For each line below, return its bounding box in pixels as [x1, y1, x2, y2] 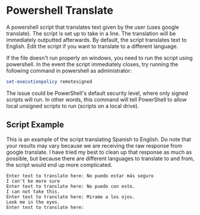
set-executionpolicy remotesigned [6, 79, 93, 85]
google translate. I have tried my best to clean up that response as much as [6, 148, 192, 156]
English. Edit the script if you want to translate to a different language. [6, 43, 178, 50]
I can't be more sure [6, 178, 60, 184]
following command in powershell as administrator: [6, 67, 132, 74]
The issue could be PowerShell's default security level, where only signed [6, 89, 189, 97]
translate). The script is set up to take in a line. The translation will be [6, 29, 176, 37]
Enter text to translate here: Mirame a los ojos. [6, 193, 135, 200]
* * *
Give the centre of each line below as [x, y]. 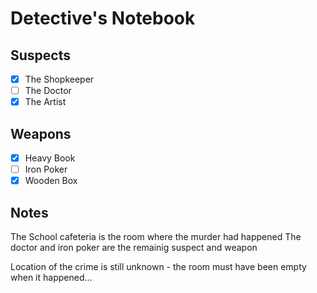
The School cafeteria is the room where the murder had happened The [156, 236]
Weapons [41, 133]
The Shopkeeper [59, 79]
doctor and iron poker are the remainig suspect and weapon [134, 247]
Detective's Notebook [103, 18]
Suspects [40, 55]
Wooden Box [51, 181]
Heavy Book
--
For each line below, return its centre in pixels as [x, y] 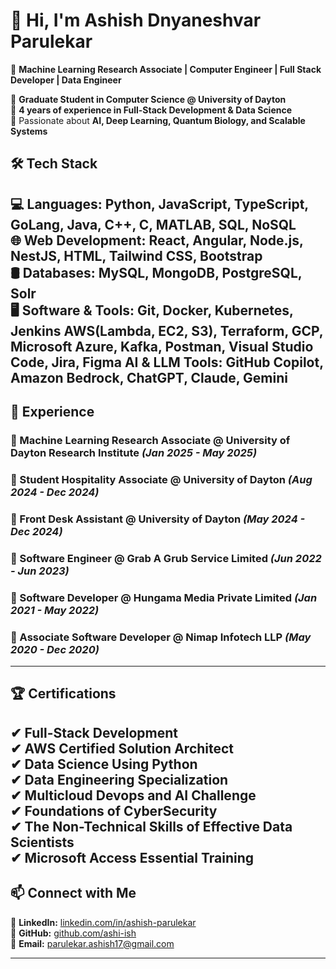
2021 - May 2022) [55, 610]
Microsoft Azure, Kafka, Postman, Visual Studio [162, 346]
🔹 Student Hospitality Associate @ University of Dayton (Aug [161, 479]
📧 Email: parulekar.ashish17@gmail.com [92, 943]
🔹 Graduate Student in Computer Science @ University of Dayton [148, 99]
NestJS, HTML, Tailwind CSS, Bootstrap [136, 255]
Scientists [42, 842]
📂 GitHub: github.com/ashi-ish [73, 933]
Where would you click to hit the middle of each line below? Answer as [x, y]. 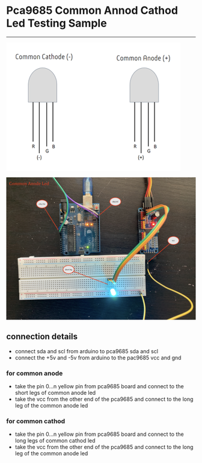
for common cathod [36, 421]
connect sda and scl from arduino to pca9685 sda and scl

▶ _Exercise description_: Using the records above, work out the number of lines that contain "Dayton" and write only that number.

▶ _Written reply_: 2